Canada’s monetary policy makers probably won’t be getting much of a boost from their fiscal counterparts this year.

Finance Minister Bill Morneau’s 2019-20 budget, unveiled Tuesday in Ottawa, includes new spending of $4 billion in the coming year, representing just 0.2 per cent of gross domestic product and 1.2 per cent of total program expenses. That’s unlikely to provide any significant jolt to the economy, and will probably leave the Bank of Canada’s expectations for government spending relatively unchanged.
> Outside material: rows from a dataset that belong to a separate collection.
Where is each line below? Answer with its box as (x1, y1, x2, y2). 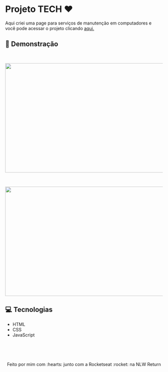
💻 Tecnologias (5, 305, 53, 314)
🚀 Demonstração (5, 40, 58, 48)
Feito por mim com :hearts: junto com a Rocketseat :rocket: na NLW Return (6, 361, 161, 367)
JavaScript (12, 331, 35, 338)
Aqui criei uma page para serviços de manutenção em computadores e (5, 20, 151, 26)
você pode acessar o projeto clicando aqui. (5, 25, 94, 31)
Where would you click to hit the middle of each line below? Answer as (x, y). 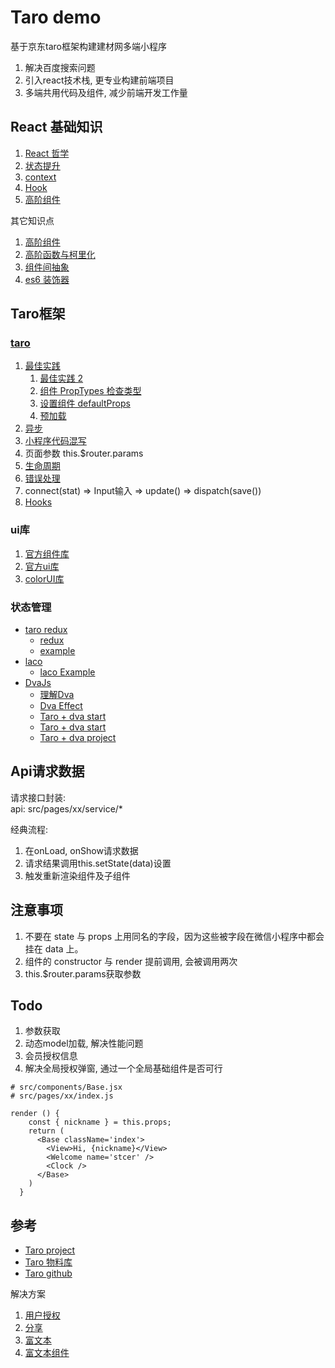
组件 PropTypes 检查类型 (90, 391)
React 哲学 (47, 153)
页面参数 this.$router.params (84, 453)
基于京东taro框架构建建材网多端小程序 (88, 46)
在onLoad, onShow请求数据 (81, 850)
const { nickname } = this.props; (100, 1122)
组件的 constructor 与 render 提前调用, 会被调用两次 (131, 961)
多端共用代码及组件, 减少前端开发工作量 (106, 92)

“This budget isn’t really going to move the outlook for the Bank of Canada,” Brian DePratto, an economist at Toronto Dominion Bank, said in an interview during the media lockup before the budget documents were released. “The newly announced spending is marginally positive but it’s not likely to register on the macro scale and we’re unlikely to change our forecasts based on anything here.”

The outlook for Canada has been increasingly uncertain. The economy nearly stalled at the end of 2018, growing a meagre 0.4 per cent in the fourth quarter on an annualized basis. There had been speculation Prime Minister Justin Trudeau, whose Liberals trail the opposition Conservatives in the latest opinion polls, might dip deeper into the red to spur growth in the run up to October election.

“There’s no extra fiscal impulse here,” said Dominique Lapointe, an economist at Laurentien Bank in Montreal. “And the change probably won’t alter the Bank of Canada’s assessment of government spending and its effect on the economy.”